Problem statement ->
Return the entries exactly. Images are not part of the copy.

[Stored data]
-------

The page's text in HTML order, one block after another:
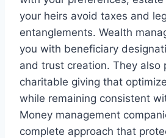
your heirs avoid taxes and
entanglements. Wealth
you with beneficiary
and trust creation. They also
charitable giving that
while remaining consistent
Money management
complete approach that
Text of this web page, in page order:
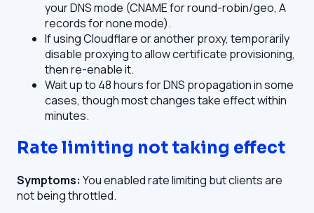
your DNS mode (CNAME for round-robin/geo, A
records for none mode).
If using Cloudflare or another proxy, temporarily
disable proxying to allow certificate provisioning,
then re-enable it.
Wait up to 48 hours for DNS propagation in some
cases, though most changes take effect within
minutes.
Rate limiting not taking effect
Symptoms: You enabled rate limiting but clients are
not being throttled.
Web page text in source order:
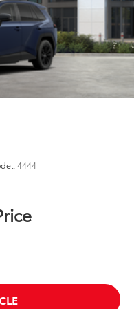
windshield
alloy wheels
wipers
4444
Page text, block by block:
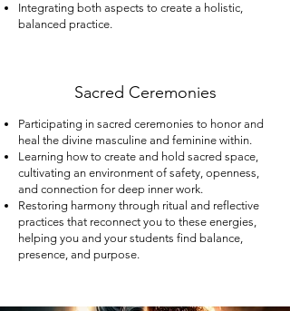
Integrating both aspects to create a holistic,
balanced practice.
Sacred Ceremonies​
Participating in sacred ceremonies to honor and
heal the divine masculine and feminine within.
Learning how to create and hold sacred space,
cultivating an environment of safety, openness,
and connection for deep inner work.
Restoring harmony through ritual and reflective
practices that reconnect you to these energies,
helping you and your students find balance,
presence, and purpose.
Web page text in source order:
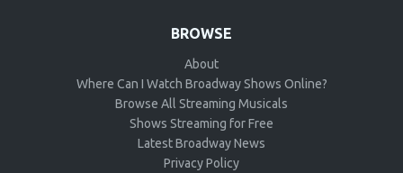
BROWSE
About
Where Can I Watch Broadway Shows Online?
Browse All Streaming Musicals
Shows Streaming for Free
Latest Broadway News
Privacy Policy
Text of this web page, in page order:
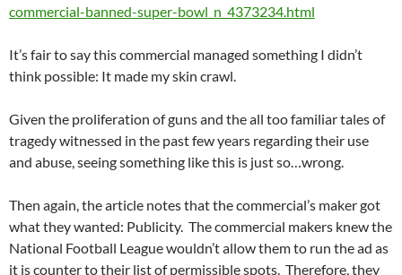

-------

Response area ->
The page's text in HTML order, one block after another:
your heirs avoid taxes and
entanglements. Wealth
you with beneficiary
and trust creation. They also
charitable giving that
while remaining consistent
Money management
complete approach that
Text of this web page, in page order:
your DNS mode (CNAME for round-robin/geo, A
records for none mode).
If using Cloudflare or another proxy, temporarily
disable proxying to allow certificate provisioning,
then re-enable it.
Wait up to 48 hours for DNS propagation in some
cases, though most changes take effect within
minutes.
Rate limiting not taking effect
Symptoms: You enabled rate limiting but clients are
not being throttled.
Web page text in source order:
windshield
alloy wheels
wipers
4444
Page text, block by block:
Integrating both aspects to create a holistic,
balanced practice.
Sacred Ceremonies​
Participating in sacred ceremonies to honor and
heal the divine masculine and feminine within.
Learning how to create and hold sacred space,
cultivating an environment of safety, openness,
and connection for deep inner work.
Restoring harmony through ritual and reflective
practices that reconnect you to these energies,
helping you and your students find balance,
presence, and purpose.
Web page text in source order:
BROWSE
About
Where Can I Watch Broadway Shows Online?
Browse All Streaming Musicals
Shows Streaming for Free
Latest Broadway News
Privacy Policy
Text of this web page, in page order:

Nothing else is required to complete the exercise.